— Дитя мое дорогое, жди одну из самых больших бед, какие могут нас постигнуть.
Дженни побледнела.
— О Боже! — воскликнула она. — Уж не при смерти ли мой отец или моя мать?
— Нет, нет!
— Ну что же, — со вздохом облегчения произнесла она, — ты рядом живой и невредимый, родители мои живы, благодарение Господу! Я жду несчастье, которое ты принес мне, Уильям, и жду, можно сказать, не то что со смирением, а с радостью, ведь оно ниспослано мне Всевышним и передано через твои руки.
Я рассказал ей обо всем, что произошло у купца; правда, поскольку мне не хотелось жаловаться на моего хозяина-медника, я умолчал о визите к нему.
Во время моего рассказа я чувствовал, как два-три раза дрожь пробегала по телу Дженни.

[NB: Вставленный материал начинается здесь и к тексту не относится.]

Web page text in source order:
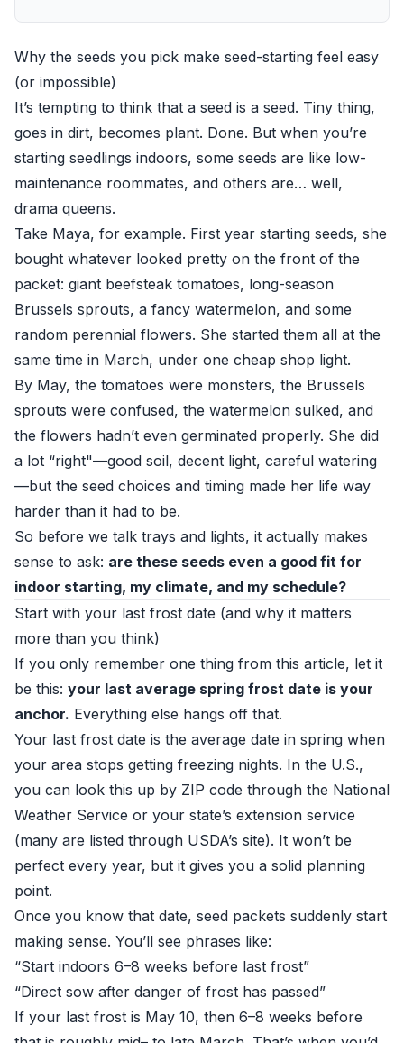
Why the seeds you pick make seed-starting feel easy
(or impossible)
It’s tempting to think that a seed is a seed. Tiny thing,
goes in dirt, becomes plant. Done. But when you’re
starting seedlings indoors, some seeds are like low-
maintenance roommates, and others are… well,
drama queens.
Take Maya, for example. First year starting seeds, she
bought whatever looked pretty on the front of the
packet: giant beefsteak tomatoes, long-season
Brussels sprouts, a fancy watermelon, and some
random perennial flowers. She started them all at the
same time in March, under one cheap shop light.
By May, the tomatoes were monsters, the Brussels
sprouts were confused, the watermelon sulked, and
the flowers hadn’t even germinated properly. She did
a lot “right"—good soil, decent light, careful watering
—but the seed choices and timing made her life way
harder than it had to be.
So before we talk trays and lights, it actually makes
sense to ask: are these seeds even a good fit for
indoor starting, my climate, and my schedule?
Start with your last frost date (and why it matters
more than you think)
If you only remember one thing from this article, let it
be this: your last average spring frost date is your
anchor. Everything else hangs off that.
Your last frost date is the average date in spring when
your area stops getting freezing nights. In the U.S.,
you can look this up by ZIP code through the National
Weather Service or your state’s extension service
(many are listed through USDA’s site). It won’t be
perfect every year, but it gives you a solid planning
point.
Once you know that date, seed packets suddenly start
making sense. You’ll see phrases like:
“Start indoors 6–8 weeks before last frost”
“Direct sow after danger of frost has passed”
If your last frost is May 10, then 6–8 weeks before
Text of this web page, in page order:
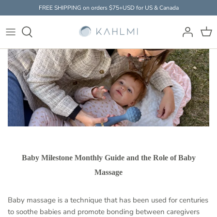
to
content
FREE SHIPPING on orders $75+USD for US & Canada
Baby Massager
Accessories
Clothing
HOW IT WORKS
FAQ
THE SCIENCE
STUDIES & RESEARCH
EXPERTS
PARENTS
Baby Milestone Monthly Guide and the Role of Baby
Massage
Baby massage is a technique that has been used for centuries
to soothe babies and promote bonding between caregivers
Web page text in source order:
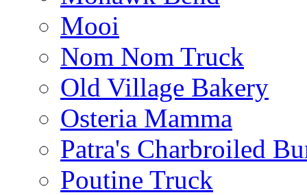
Mooi
Nom Nom Truck
Old Village Bakery
Osteria Mamma
Patra's Charbroiled
Poutine Truck
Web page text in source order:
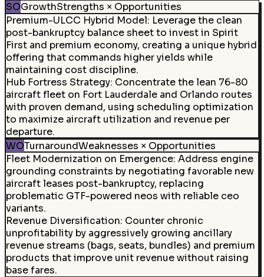
SOGrowthStrengths × Opportunities
Premium-ULCC Hybrid Model: Leverage the clean
post-bankruptcy balance sheet to invest in Spirit
First and premium economy, creating a unique hybrid
offering that commands higher yields while
maintaining cost discipline.
Hub Fortress Strategy: Concentrate the lean 76-80
aircraft fleet on Fort Lauderdale and Orlando routes
with proven demand, using scheduling optimization
to maximize aircraft utilization and revenue per
departure.
WOTurnaroundWeaknesses × Opportunities
Fleet Modernization on Emergence: Address engine
grounding constraints by negotiating favorable new
aircraft leases post-bankruptcy, replacing
problematic GTF-powered neos with reliable ceo
variants.
Revenue Diversification: Counter chronic
unprofitability by aggressively growing ancillary
revenue streams (bags, seats, bundles) and premium
products that improve unit revenue without raising
base fares.
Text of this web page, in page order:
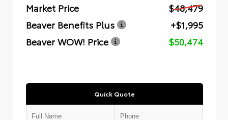
Market Price
$48,479
Beaver Benefits Plus
+$1,995
Beaver WOW! Price
$50,474
Quick Quote
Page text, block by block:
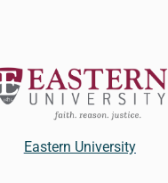
Eastern University
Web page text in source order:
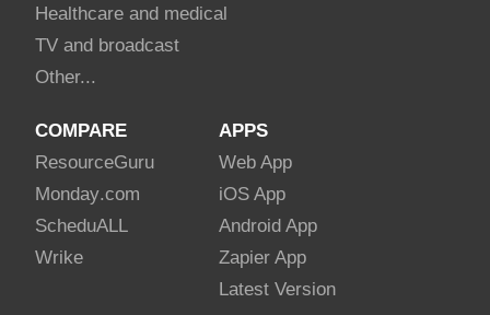
Healthcare and medical
TV and broadcast
Other...
COMPARE
ResourceGuru
Monday.com
ScheduALL
Wrike
APPS
Web App
iOS App
Android App
Zapier App
Latest Version
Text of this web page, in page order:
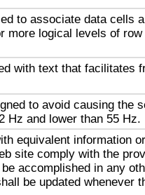
to associate data cells
more logical levels of
with text that facilitates
to avoid causing the
Hz and lower than 55 Hz.
equivalent information
site comply with the
accomplished in any
be updated whenever
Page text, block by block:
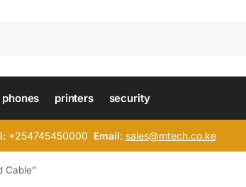
phones printers security
+254745450000 Email: sales@mtech.co.ke
Cable”
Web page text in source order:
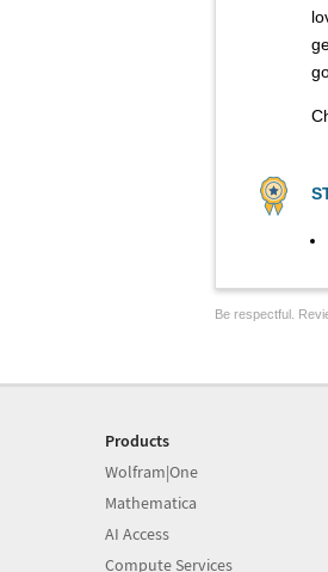
Be respectful.
Products
Wolfram|One
Mathematica
AI Access
Compute Services
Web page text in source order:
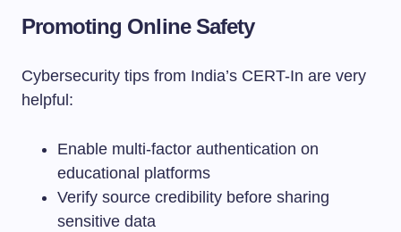
Promoting Online Safety
Cybersecurity tips from India’s CERT-In are very
helpful:
Enable multi-factor authentication on
educational platforms
Verify source credibility before sharing
sensitive data
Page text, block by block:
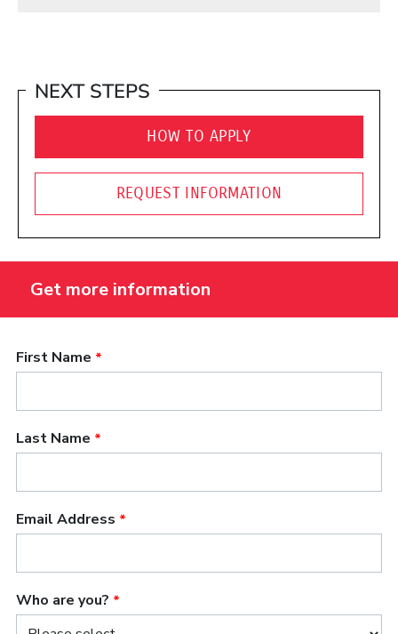
NEXT STEPS
HOW TO APPLY
REQUEST INFORMATION
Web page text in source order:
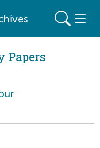
Papers
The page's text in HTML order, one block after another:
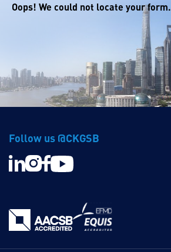
Oops! We could not locate your form.
Follow us @CKGSB
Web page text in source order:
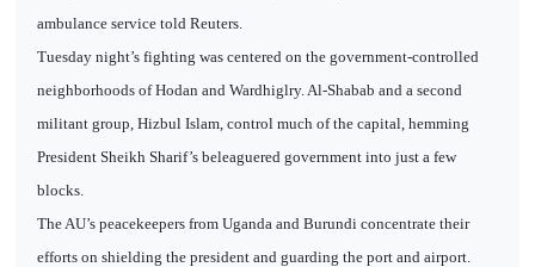
ambulance service told Reuters.
Tuesday night’s fighting was centered on the government-controlled
neighborhoods of Hodan and Wardhiglry. Al-Shabab and a second
militant group, Hizbul Islam, control much of the capital, hemming
President Sheikh Sharif’s beleaguered government into just a few
blocks.
The AU’s peacekeepers from Uganda and Burundi concentrate their
efforts on shielding the president and guarding the port and airport.
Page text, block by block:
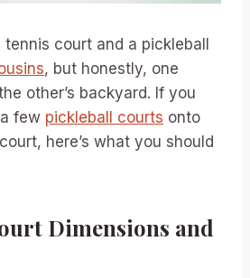
court and a pickleball
, but honestly, one
other’s backyard. If you
few pickleball courts onto
here’s what you should
Dimensions and
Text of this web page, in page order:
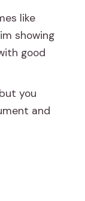
Local
route?
like
showing
good
you
and
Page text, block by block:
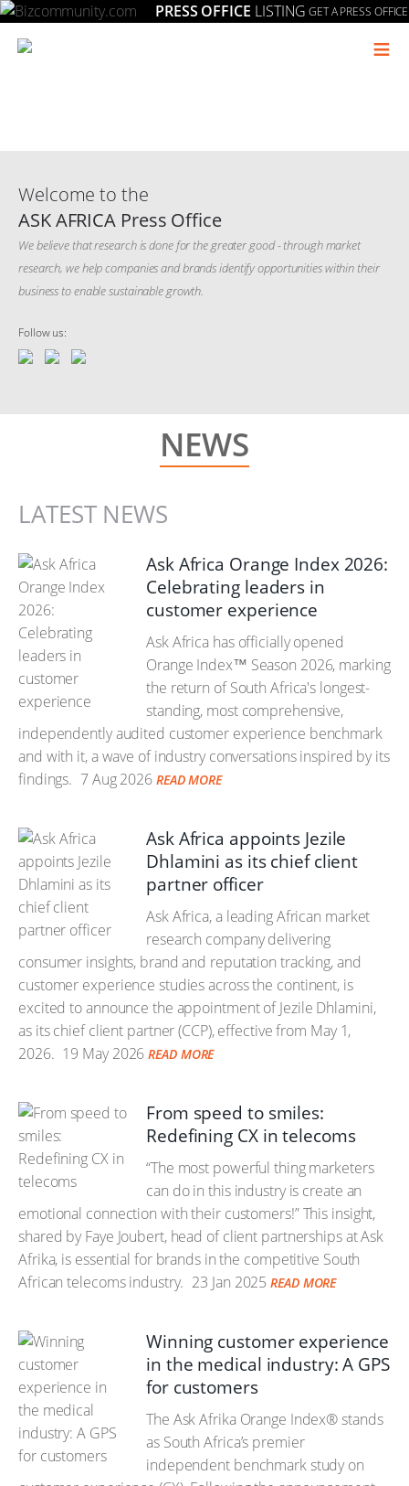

Это убедило меня, что Дженни не столь уж нечувствительна к тому, что с нами произошло, как она хочет мне это показать.
— Да, — произнесла она озабоченно, когда я закончил, — ты прав, мой друг, это серьезно.
— А что ты думаешь о незнакомце, выкупившем это злосчастное долговое обязательство? — спросил я.
— Думаю, что это враг.
Мой хозяин сказал мне то же самое — совпадение удивительное! Два человека, такие прямодушные и такие честные, как медник и моя жена, не могли ошибиться одновременно.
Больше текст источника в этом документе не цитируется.